Advancing Treatments for Bipolar Disorder: Dr. Paul Jenkins

Join One Mind President Brandon Staglin for a lively chat with Paul Jenkins, PhD, winner of the 2018 One Mind Rising Star Bipolar Disorder Research Award. Learn about Dr. Jenkins’ innovative research to develop better treatments for this disruptive condition. Dr. Jenkins responded daily via this page through 5pm PDT on Friday, May 24, 2019. Comments are now closed.

During the webcast, Dr. Jenkins gave engaging answers to several questions:

  • Why do you study bipolar disorder?
  • Why has bipolar disorder received relatively little research attention in general?
  • How do you envision your research enhancing lives?
  • How can an optimal balance in bipolar disorder treatments be achieved?
  • What is your goal for your research? What will it take to get you there?
  • How can interested viewers get involved?
  • Plus several more (see the comments section).

Enjoy and please share what you learn.

Basic ResearchBipolar DisorderPaul JenkinsTreatment Research

12 thoughts on “Advancing Treatments for Bipolar Disorder: Dr. Paul Jenkins

  1. You spoke of the more episodes one has the more likely they are to have more episodes and to increase the severity of the disease. Has the reason for this been studied? I am wondering if it could actually be the way it is treated? Usually, once someone is in an emergency their meds are completely changed and/or extremely strong meds are given to bring the mania down vs the actual ‘kindling’ theory?
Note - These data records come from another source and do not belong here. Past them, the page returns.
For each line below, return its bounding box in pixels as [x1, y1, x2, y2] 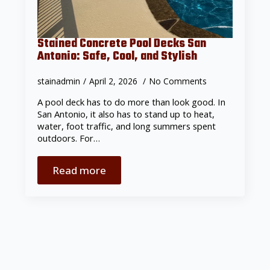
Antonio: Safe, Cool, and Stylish [37, 47, 198, 66]
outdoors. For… [37, 131, 101, 144]
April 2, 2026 [89, 75, 140, 87]
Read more [52, 163, 107, 177]
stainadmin [37, 75, 81, 87]
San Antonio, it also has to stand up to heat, [37, 107, 215, 120]
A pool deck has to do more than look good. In [37, 95, 226, 108]
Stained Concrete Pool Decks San [37, 34, 207, 53]
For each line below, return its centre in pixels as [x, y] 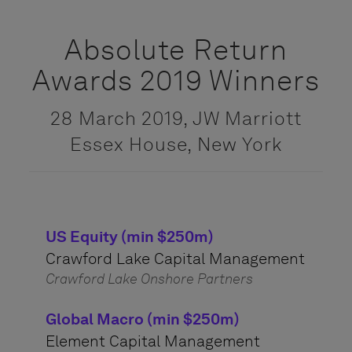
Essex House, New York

  2. I ask because some people with Bipolar are extremely sensitive to medication changes and it can be detrimental for drastic changes in medications.

  3. Thank you, everyone, who watched today’s live stream and thank you to those who asked questions. If you’d like to watch this interview again or watch any of our past Brain Waves interviews, you can do so on the Brain Waves page of our http://www.onemind.org website.
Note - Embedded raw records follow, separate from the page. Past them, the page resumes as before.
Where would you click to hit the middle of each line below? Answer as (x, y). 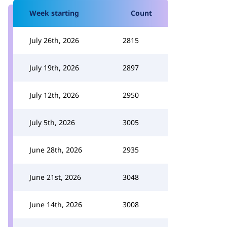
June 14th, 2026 (56, 204)
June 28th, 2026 (56, 150)
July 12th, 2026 (54, 95)
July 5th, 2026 (52, 122)
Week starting (54, 13)
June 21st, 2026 (55, 177)
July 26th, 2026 (54, 40)
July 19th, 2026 (54, 68)

  4. Hello viewers, and thanks for watching! We had some great questions already. If you have additional questions, I can answer them here through Friday. But beyond that feel free to email me at pjenkins@umich.edu if you think of other questions.

    Thanks!

    Paul

  5. Hi Dr. Jenkins,
    Can you please tell me what your thoughts are about chronic fatigue? Is it considered a physiological disorder or is it a symptom of a psychological disorder and how do physicians determine which one it is?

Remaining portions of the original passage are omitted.